Les Français ne sont pas mauvais. Mais les résultats sont alarmants par rapport à notre statut géopolitique. Quand on compare avec des pays similaires, nous sommes en retard. La France a stagné quand les autres progressaient. Pour donner un chiffre, et selon nos statistiques, en 2011, un tiers des étudiants qui entraient dans nos filières d’anglais à la fac n’avaient pas le niveau requis en classe de seconde.
Est-ce que l’apprentissage commence assez tôt ?
L’anglais a sa place dès le CE 1. Mais on ne commence vraiment l’instruction de l’anglais qu’à partir de la 6e.

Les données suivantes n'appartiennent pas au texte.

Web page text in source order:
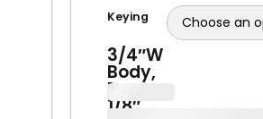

Qu’est-ce qui cloche donc en primaire ?
Il n’y a pas de cohérence pédagogique. On a tendance à refaire en CM 1 ce qu’on a déjà travaillé en CE 1. Parce que l’approche de la langue est très ludique, à travers des ateliers. Et surtout, parce que les instituteurs ne sont pas assez formés sur ce point. Ils doivent avoir le niveau 2 du CLES (Compétences en langues de l’enseignement supérieur), mais c’est une vérification minimale. C’est comme si on demandait à quelqu’un d’enseigner la géométrie parce qu’il connaît très bien ses tables de multiplication…
Et nos parents, est-ce qu’ils suivaient des cours adaptés ?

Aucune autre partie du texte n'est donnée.